Dirut Sriwijaya Air Joseph Andriaan Resmi Dicopot

CNN Indonesia | Selasa, 10/09/2019 12:47 WIB
Dirut Sriwijaya Air Joseph Andriaan Resmi Dicopot Maskapai Sriwijaya Air. (ADEK BERRY / AFP).
Jakarta, CNN Indonesia -- Pemegang saham PT Sriwijaya Air resmi mencopot Joseph Andriaan Saul sebagai Direktur Utama perusahaan melalui rapat dewan komisaris dan direksi pada Senin (9/9).

Selain Joseph, pemegang saham juga menggeser Harkandri M. Dahler yang menjabat Direktur Sumber Daya Manusia dan Layanan, serta Joeph K. Tendean selaku Direktur Komersial.

"Keputusan Dewan Komisaris PT Sriwijaya Air mengangkat Bapak Anthony Raimond Tampubolon selaku Plt Direktur Utama, Plt Direktur of Human Capital and Service dan Plt Director of Commercial," demikian tertulis dalam surat pemberitahuan yang diterbitkan Sriwijaya Air.


Selain itu, Robert D. Waloni berperan sebagai pelaksana tugas harian direktur utama. Sementara itu, Rifai menjabat sebagai pelaksana tugas harian Direktur Komersial.

Diketahui, Sriwijaya Air saat ini menjadi salah satu entitas usaha dari Garuda Indonesia Grup semenjak keduanya menjalin kerja sama dalam bentuk dalam bentuk Kerjasama Operasi (KSO) pada November 2018 lalu.

Berdasarkan surat yang diterima langsung oleh CNNIndonesia.com, anak usaha Garuda Indonesia yakni PT Citilink Indonesia tak terima dengan keputusan dalam rapat tersebut. Direktur Utama Citilink Indonesia, sebagai pihak yang menandatangani surat itu menyatakan bahwa pihak komisaris Sriwijaya Air seharusnya berkoordinasi dengan manajemen.

Persoalannya, Citilink Indonesia saat ini masih menjalin kerja sama (KSM) dengan Sriwijaya Air.

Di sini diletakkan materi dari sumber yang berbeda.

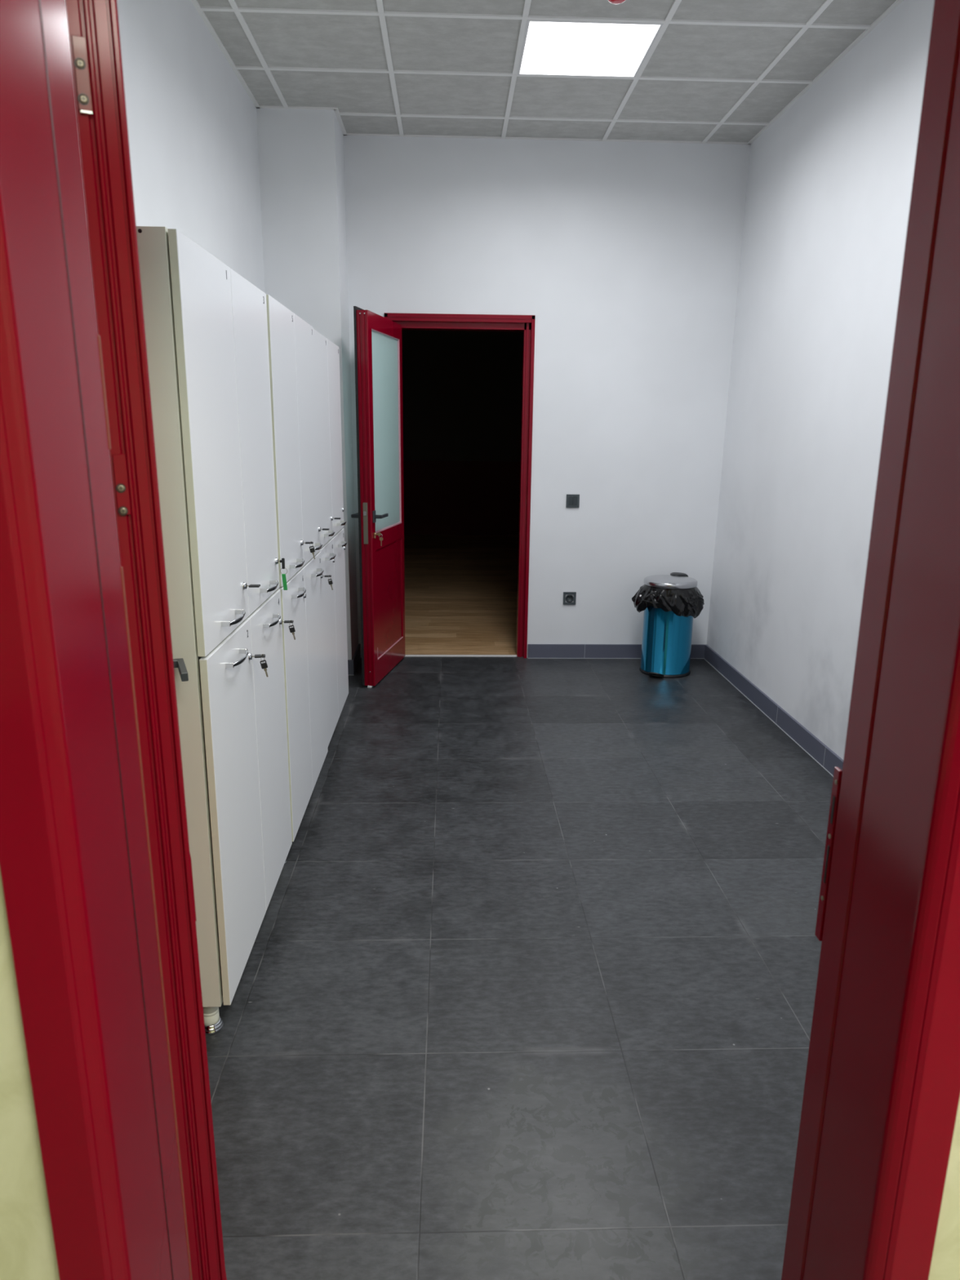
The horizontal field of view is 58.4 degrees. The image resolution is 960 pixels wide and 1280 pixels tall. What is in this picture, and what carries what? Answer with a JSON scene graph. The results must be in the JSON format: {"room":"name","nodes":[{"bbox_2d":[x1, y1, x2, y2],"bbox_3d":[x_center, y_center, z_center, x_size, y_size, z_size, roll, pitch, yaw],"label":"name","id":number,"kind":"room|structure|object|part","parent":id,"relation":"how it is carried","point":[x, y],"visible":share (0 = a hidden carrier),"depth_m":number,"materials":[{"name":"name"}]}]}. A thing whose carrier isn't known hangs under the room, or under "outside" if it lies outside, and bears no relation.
{"room":"locker room","nodes":[
{"label":"locker room","id":0,"kind":"room"},
{"bbox_2d":[116,0,265,293],"bbox_3d":[-1.234,-0.931,3.149,0.140,3.320,4.680,0,14,-2],"label":"wall","id":1,"kind":"structure","parent":0,"point":[192,123],"depth_m":3.46,"materials":[{"name":"paint"}]},
{"bbox_2d":[256,108,358,659],"bbox_3d":[-1.016,-1.442,5.228,0.437,3.320,0.416,0,14,-2],"label":"wall pier","id":2,"kind":"object","parent":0,"point":[301,162],"visible":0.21,"depth_m":4.82,"materials":[{"name":"paint"}]},
{"bbox_2d":[347,659,354,675],"bbox_3d":[-1.020,0.173,5.405,0.449,0.098,0.015,0,14,-2],"label":"baseboard","id":3,"kind":"object","parent":2,"relation":"attached to","point":[350,662],"visible":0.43,"depth_m":5.41,"materials":[{"name":"grey tile"}]},
{"bbox_2d":[401,329,523,461],"bbox_3d":[-0.310,-2.203,9.004,6.680,3.000,6.950,0,14,-2],"label":"wall","id":4,"kind":"structure","parent":0,"point":[462,389],"depth_m":12.12,"materials":[{"name":"grey"}]},
{"bbox_2d":[403,460,519,535],"bbox_3d":[-0.430,-2.057,12.448,6.400,1.060,0.030,0,14,-2],"label":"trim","id":5,"kind":"structure","parent":4,"relation":"attached to","point":[441,497],"depth_m":12.44,"materials":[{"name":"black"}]},
{"bbox_2d":[0,875,959,1279],"bbox_3d":[-0.029,-0.353,0.865,5.200,3.320,0.250,0,14,-2],"label":"wall","id":6,"kind":"structure","parent":0,"point":[27,1248],"depth_m":0.96,"materials":[{"name":"paint"}]},
{"bbox_2d":[0,0,959,1279],"bbox_3d":[0.022,0.164,0.987,1.022,2.265,0.265,0,14,-2],"label":"door frame","id":7,"kind":"structure","parent":6,"relation":"in","point":[882,1092],"depth_m":0.92,"materials":[{"name":"red paint"}]},
{"bbox_2d":[65,0,226,1279],"bbox_3d":[-0.550,0.085,1.504,0.108,2.128,0.826,-6,15,-22],"label":"door","id":8,"kind":"structure","parent":7,"relation":"attached to","point":[93,26],"depth_m":1.07,"materials":[{"name":"red paint"}]},
{"bbox_3d":[-0.654,0.064,1.825,0.054,0.090,0.133,-6,15,-22],"label":"lever handle","id":9,"kind":"part","parent":8,"relation":"part of","materials":[{"name":"grey metal"}]},
{"bbox_3d":[0.459,0.284,1.132,0.005,0.245,0.015,0,14,-2],"label":"strike plate","id":10,"kind":"part","parent":7,"relation":"part of","materials":[{"name":"red paint"}]},
{"bbox_2d":[205,534,833,1279],"bbox_3d":[-0.244,-0.094,6.977,6.400,0.120,12.200,0,14,-2],"label":"floor","id":11,"kind":"structure","parent":0,"point":[526,989],"depth_m":2.44,"materials":[{"name":"tile"}]},
{"bbox_2d":[136,226,292,1035],"bbox_3d":[-0.859,-0.003,2.352,0.533,1.908,0.863,0,14,-2],"label":"locker","id":12,"kind":"object","parent":11,"relation":"on","point":[206,324],"visible":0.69,"depth_m":2.08,"materials":[{"name":"white laminate"}]},
{"bbox_3d":[-0.627,-0.443,2.029,0.018,0.886,0.428,0,14,-2],"label":"door","id":13,"kind":"part","parent":12,"relation":"part of","materials":[{"name":"white plastic"}]},
{"bbox_3d":[-0.700,0.943,2.221,0.047,0.094,0.047,0,14,-2],"label":"leg","id":14,"kind":"part","parent":12,"relation":"part of","materials":[{"name":"white plastic"}]},
{"bbox_3d":[-0.634,0.427,2.244,0.018,0.895,0.428,0,14,-2],"label":"door","id":15,"kind":"part","parent":12,"relation":"part of","materials":[{"name":"white plastic"}]},
{"bbox_3d":[-0.604,-0.054,2.127,0.039,0.016,0.148,0,14,-2],"label":"handle","id":16,"kind":"part","parent":12,"relation":"part of","materials":[{"name":"silver metal"}]},
{"bbox_3d":[-0.606,0.046,2.159,0.039,0.016,0.148,0,14,-2],"label":"handle","id":17,"kind":"part","parent":12,"relation":"part of","materials":[{"name":"silver metal"}]},
{"bbox_2d":[246,584,260,587],"bbox_3d":[-0.602,-0.143,2.275,0.038,0.006,0.021,0,14,-2],"label":"key","id":18,"kind":"object","parent":12,"relation":"attached to","point":[250,585],"visible":1,"depth_m":2.27,"materials":[{"name":"silver metal"}]},
{"bbox_3d":[-0.642,-0.547,2.447,0.018,0.886,0.428,0,14,-2],"label":"door","id":19,"kind":"part","parent":12,"relation":"part of","materials":[{"name":"white plastic"}]},
{"bbox_2d":[251,653,268,676],"bbox_3d":[-0.603,0.071,2.348,0.044,0.066,0.021,-3,14,-13],"label":"key","id":20,"kind":"object","parent":12,"relation":"attached to","point":[264,665],"visible":1,"depth_m":2.35,"materials":[{"name":"silver metal"}]},
{"bbox_3d":[-0.619,-0.158,2.545,0.039,0.016,0.148,0,14,-2],"label":"handle","id":21,"kind":"part","parent":12,"relation":"part of","materials":[{"name":"silver metal"}]},
{"bbox_3d":[-0.649,0.323,2.662,0.018,0.895,0.428,0,14,-2],"label":"door","id":22,"kind":"part","parent":12,"relation":"part of","materials":[{"name":"white plastic"}]},
{"bbox_3d":[-0.620,-0.058,2.577,0.039,0.016,0.148,0,14,-2],"label":"handle","id":23,"kind":"part","parent":12,"relation":"part of","materials":[{"name":"silver metal"}]},
{"bbox_2d":[278,558,287,590],"bbox_3d":[-0.621,-0.207,2.703,0.030,0.102,0.008,0,14,-2],"label":"key","id":24,"kind":"object","parent":12,"relation":"attached to","point":[282,561],"visible":1,"depth_m":2.70,"materials":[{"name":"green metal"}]},
{"bbox_2d":[281,619,295,639],"bbox_3d":[-0.617,-0.032,2.764,0.044,0.066,0.021,-1,14,-8],"label":"key","id":25,"kind":"object","parent":12,"relation":"attached to","point":[292,630],"visible":1,"depth_m":2.76,"materials":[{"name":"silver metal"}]},
{"bbox_2d":[266,294,328,864],"bbox_3d":[-0.883,-0.212,3.198,0.533,1.908,0.863,0,14,-2],"label":"locker","id":26,"kind":"object","parent":11,"relation":"on","point":[290,337],"visible":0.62,"depth_m":3.07,"materials":[{"name":"white laminate"}]},
{"bbox_3d":[-0.651,-0.653,2.875,0.018,0.886,0.428,0,14,-2],"label":"door","id":27,"kind":"part","parent":26,"relation":"part of","materials":[{"name":"white plastic"}]},
{"bbox_3d":[-0.660,0.217,3.090,0.018,0.895,0.428,0,14,-2],"label":"door","id":28,"kind":"part","parent":26,"relation":"part of","materials":[{"name":"white plastic"}]},
{"bbox_3d":[-0.628,-0.264,2.973,0.039,0.016,0.148,0,14,-2],"label":"handle","id":29,"kind":"part","parent":26,"relation":"part of","materials":[{"name":"silver metal"}]},
{"bbox_3d":[-0.629,-0.164,3.005,0.039,0.016,0.148,0,14,-2],"label":"handle","id":30,"kind":"part","parent":26,"relation":"part of","materials":[{"name":"silver metal"}]},
{"bbox_3d":[-0.666,-0.756,3.293,0.018,0.886,0.428,0,14,-2],"label":"door","id":31,"kind":"part","parent":26,"relation":"part of","materials":[{"name":"white plastic"}]},
{"bbox_2d":[305,541,315,559],"bbox_3d":[-0.624,-0.327,3.132,0.044,0.066,0.021,-2,14,-10],"label":"key","id":32,"kind":"object","parent":26,"relation":"attached to","point":[312,550],"visible":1,"depth_m":3.13,"materials":[{"name":"silver metal"}]},
{"bbox_3d":[-0.674,0.114,3.508,0.018,0.895,0.428,0,14,-2],"label":"door","id":33,"kind":"part","parent":26,"relation":"part of","materials":[{"name":"white plastic"}]},
{"bbox_3d":[-0.643,-0.367,3.391,0.039,0.016,0.148,0,14,-2],"label":"handle","id":34,"kind":"part","parent":26,"relation":"part of","materials":[{"name":"silver metal"}]},
{"bbox_3d":[-0.644,-0.267,3.423,0.039,0.016,0.148,0,14,-2],"label":"handle","id":35,"kind":"part","parent":26,"relation":"part of","materials":[{"name":"silver metal"}]},
{"bbox_2d":[322,574,333,590],"bbox_3d":[-0.641,-0.242,3.610,0.044,0.066,0.021,-1,14,-8],"label":"key","id":36,"kind":"object","parent":26,"relation":"attached to","point":[330,582],"visible":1,"depth_m":3.61,"materials":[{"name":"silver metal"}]},
{"bbox_2d":[313,328,348,747],"bbox_3d":[-0.919,-0.420,4.038,0.533,1.908,0.863,0,14,-2],"label":"locker","id":37,"kind":"object","parent":11,"relation":"on","point":[326,353],"visible":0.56,"depth_m":3.99,"materials":[{"name":"white laminate"}]},
{"bbox_3d":[-0.687,-0.861,3.715,0.018,0.886,0.428,0,14,-2],"label":"door","id":38,"kind":"part","parent":37,"relation":"part of","materials":[{"name":"white plastic"}]},
{"bbox_3d":[-0.696,0.009,3.930,0.018,0.895,0.428,0,14,-2],"label":"door","id":39,"kind":"part","parent":37,"relation":"part of","materials":[{"name":"white plastic"}]},
{"bbox_3d":[-0.664,-0.472,3.813,0.039,0.016,0.148,0,14,-2],"label":"handle","id":40,"kind":"part","parent":37,"relation":"part of","materials":[{"name":"silver metal"}]},
{"bbox_3d":[-0.665,-0.371,3.845,0.039,0.016,0.148,0,14,-2],"label":"handle","id":41,"kind":"part","parent":37,"relation":"part of","materials":[{"name":"silver metal"}]},
{"bbox_3d":[-0.702,-0.964,4.133,0.018,0.886,0.428,0,14,-2],"label":"door","id":42,"kind":"part","parent":37,"relation":"part of","materials":[{"name":"white plastic"}]},
{"bbox_3d":[-0.710,-0.094,4.348,0.018,0.895,0.428,0,14,-2],"label":"door","id":43,"kind":"part","parent":37,"relation":"part of","materials":[{"name":"white plastic"}]},
{"bbox_3d":[-0.678,-0.575,4.231,0.039,0.016,0.148,0,14,-2],"label":"handle","id":44,"kind":"part","parent":37,"relation":"part of","materials":[{"name":"silver metal"}]},
{"bbox_3d":[-0.680,-0.475,4.263,0.039,0.016,0.148,0,14,-2],"label":"handle","id":45,"kind":"part","parent":37,"relation":"part of","materials":[{"name":"silver metal"}]},
{"bbox_2d":[639,572,697,678],"bbox_3d":[1.206,-0.101,5.508,0.333,0.628,0.395,0,14,-2],"label":"pedal bin","id":46,"kind":"object","parent":11,"relation":"on","point":[667,636],"visible":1,"depth_m":5.41,"materials":[{"name":"teal metal"}]},
{"bbox_2d":[631,583,704,618],"bbox_3d":[1.199,-0.260,5.475,0.452,0.188,0.394,0,14,-2],"label":"liner","id":47,"kind":"object","parent":46,"relation":"in","point":[686,602],"visible":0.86,"depth_m":5.33,"materials":[{"name":"black plastic"}]},
{"bbox_3d":[1.209,-0.375,5.446,0.333,0.045,0.333,0,14,-2],"label":"lid","id":48,"kind":"part","parent":46,"relation":"part of","materials":[{"name":"silver metal"}]},
{"bbox_2d":[343,135,751,657],"bbox_3d":[0.185,-1.506,5.540,3.150,3.320,0.140,0,14,-2],"label":"wall","id":49,"kind":"structure","parent":0,"point":[624,256],"depth_m":5.33,"materials":[{"name":"paint"}]},
{"bbox_2d":[351,644,360,672],"bbox_3d":[-0.809,0.122,5.622,0.012,0.098,0.416,0,14,-2],"label":"baseboard","id":50,"kind":"structure","parent":49,"relation":"attached to","point":[357,656],"depth_m":5.61,"materials":[{"name":"grey tile"}]},
{"bbox_2d":[384,312,535,657],"bbox_3d":[-0.138,-0.966,5.655,0.936,2.208,0.145,0,14,-2],"label":"door frame","id":51,"kind":"structure","parent":49,"relation":"in","point":[433,322],"depth_m":5.47,"materials":[{"name":"red paint"}]},
{"bbox_2d":[351,306,404,688],"bbox_3d":[-0.597,-0.842,5.242,0.186,2.156,0.741,3,14,10],"label":"door","id":52,"kind":"structure","parent":51,"relation":"attached to","point":[378,352],"depth_m":5.10,"materials":[{"name":"red paint"}]},
{"bbox_3d":[-0.707,-0.727,5.008,0.059,0.068,0.130,3,14,10],"label":"lever handle","id":53,"kind":"part","parent":52,"relation":"part of","materials":[{"name":"grey metal"}]},
{"bbox_2d":[376,532,382,546],"bbox_3d":[-0.581,-0.583,4.971,0.041,0.078,0.008,3,14,10],"label":"keys","id":54,"kind":"object","parent":52,"relation":"hanging from","point":[379,534],"visible":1,"depth_m":4.97,"materials":[{"name":"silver metal"}]},
{"bbox_3d":[-0.578,-0.722,4.991,0.054,0.068,0.140,3,14,10],"label":"lever handle","id":55,"kind":"part","parent":52,"relation":"part of","materials":[{"name":"grey metal"}]},
{"bbox_3d":[-0.578,-1.238,5.152,0.028,1.130,0.590,3,14,10],"label":"glass pane","id":56,"kind":"part","parent":52,"relation":"part of","materials":[{"name":"white"}]},
{"bbox_3d":[-0.588,-0.273,5.391,0.039,0.664,0.590,3,14,10],"label":"panel","id":57,"kind":"part","parent":52,"relation":"part of","materials":[{"name":"red paint"}]},
{"bbox_2d":[404,654,516,656],"bbox_3d":[-0.150,0.108,5.900,0.810,0.006,0.026,0,14,-2],"label":"threshold","id":58,"kind":"object","parent":49,"relation":"attached to","point":[405,655],"depth_m":5.89,"materials":[{"name":"white"}]},
{"bbox_2d":[563,591,576,604],"bbox_3d":[0.603,-0.281,5.780,0.086,0.086,0.010,0,14,-2],"label":"power socket","id":59,"kind":"object","parent":49,"relation":"attached to","point":[569,598],"visible":1,"depth_m":5.78,"materials":[{"name":"grey plastic"}]},
{"bbox_2d":[565,493,579,507],"bbox_3d":[0.608,-0.910,5.624,0.086,0.086,0.012,0,14,-2],"label":"light switch","id":60,"kind":"object","parent":49,"relation":"attached to","point":[571,502],"visible":1,"depth_m":5.62,"materials":[{"name":"grey plastic"}]},
{"bbox_2d":[527,644,705,658],"bbox_3d":[0.934,0.078,5.878,1.218,0.098,0.015,0,14,-2],"label":"baseboard","id":61,"kind":"structure","parent":49,"relation":"attached to","point":[534,651],"depth_m":5.87,"materials":[{"name":"grey tile"}]},
{"bbox_2d":[191,0,903,144],"bbox_3d":[0.282,-2.474,2.819,3.150,0.121,4.680,0,14,-2],"label":"ceiling","id":62,"kind":"structure","parent":0,"point":[724,72],"depth_m":4.05,"materials":[{"name":"tile"}]},
{"bbox_2d":[517,19,663,77],"bbox_3d":[0.479,-2.680,3.901,0.576,0.008,0.576,0,14,-2],"label":"recessed light","id":63,"kind":"object","parent":62,"relation":"in","point":[549,47],"visible":1,"depth_m":3.87,"materials":[{"name":"white plastic"}]},
{"bbox_2d":[608,0,626,4],"bbox_3d":[0.530,-2.498,3.312,0.104,0.068,0.104,0,14,-2],"label":"fire alarm","id":64,"kind":"object","parent":62,"relation":"attached to","point":[613,2],"visible":1,"depth_m":3.32,"materials":[{"name":"red plastic"}]},
{"bbox_2d":[706,0,934,759],"bbox_3d":[1.744,-0.924,3.253,0.192,3.320,4.680,0,14,-2],"label":"wall","id":65,"kind":"structure","parent":0,"point":[829,184],"depth_m":4.17,"materials":[{"name":"paint"}]},
{"bbox_2d":[703,644,843,777],"bbox_3d":[1.625,0.632,3.664,0.018,0.100,4.598,0,14,-2],"label":"baseboard","id":66,"kind":"structure","parent":65,"relation":"attached to","point":[827,758],"depth_m":4.57,"materials":[{"name":"grey tile"}]}
]}

Kerja sama dilakukan dalam rangka penyelesaian utang kepada sejumlah perusahaan pelat merah, seperti PT GMF AeroAsia Tbk, PT Bank Negara Indonesia (Persero) Tbk, dan PT Pertamina (Persero).

"Dalam pasal 5 perjanjian KSM yang mengatur hak dan kewajiban Citilink untuk melalukan seleksi atas pengurus Sriwijaya dan anak Sriwijaya," ucap Juliandra dalam surat tersebut.

Untuk itu, sesuai dengan arahan Kementerian Badan Usaha Milik Negara (BUMN), manajemen akan meminta penjelasan dari perwakilan pemegang saham Sriwijaya Air pada esok hari pukul 10.00 WIB di Kantor Pusat BNI.

"Rapat penjelasan rencananya juga akan dihadiri oleh perwakilan dari BNI, Pertamina, dan GMF," kata Juliandra.

CNNIndonesia.com sudah mencoba melakukan konfirmasi kepada Joseph Andriaan dan Senior Manager of Corporate Communications Sriwijaya Air Retri Maya, tetapi belum ada respons hingga berita ini diturunkan.

Tim redaksi juga menghubungi Direktur Niaga PT Garuda Indonesia (Persero) Pikri Ilham Kurniansyah dan VP corporate secretary Garuda Indonesia M Ikhsan Rosan. Ikhsan menuturkan bahwa pihaknya akan memastikan terlebih dahulu informasi tersebut.

"Sebentar saya cek ya," ucap Ikhsan kepada CNNIndonesia.com, Selasa (10/9)

CNNIndonesia.com juga sudah mencoba menghubungi Juliandra dan Deputi Jasa Keuangan, Survei, dan Konsultasi Kementerian BUMN Gatot Trihargo untuk mengkonfirmasi hal tersebut. Namun, keduanya tak memberikan jawaban.